■ Prompt
In your copy, include no images and return each entry exactly as written.

[Dataset items]
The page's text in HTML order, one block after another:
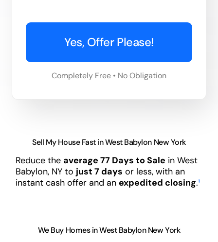
Yes, Offer Please!
Completely Free • No Obligation
Sell My House Fast in West Babylon New York
Reduce the average 77 Days to Sale in West
Babylon, NY to just 7 days or less, with an
instant cash offer and an expedited closing.¹
We Buy Homes in West Babylon New York
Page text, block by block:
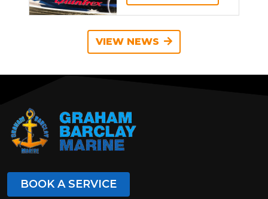
VIEW NEWS
BOOK A SERVICE
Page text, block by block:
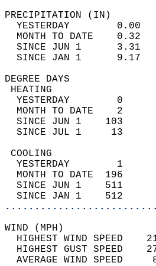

■ Answer for this exercise
The page's text in HTML order, one block after another:
Yes, Offer Please!
Completely Free • No Obligation
Sell My House Fast in West Babylon New York
Reduce the average 77 Days to Sale in West
Babylon, NY to just 7 days or less, with an
instant cash offer and an expedited closing.¹
We Buy Homes in West Babylon New York
Page text, block by block:
VIEW NEWS
BOOK A SERVICE
Page text, block by block:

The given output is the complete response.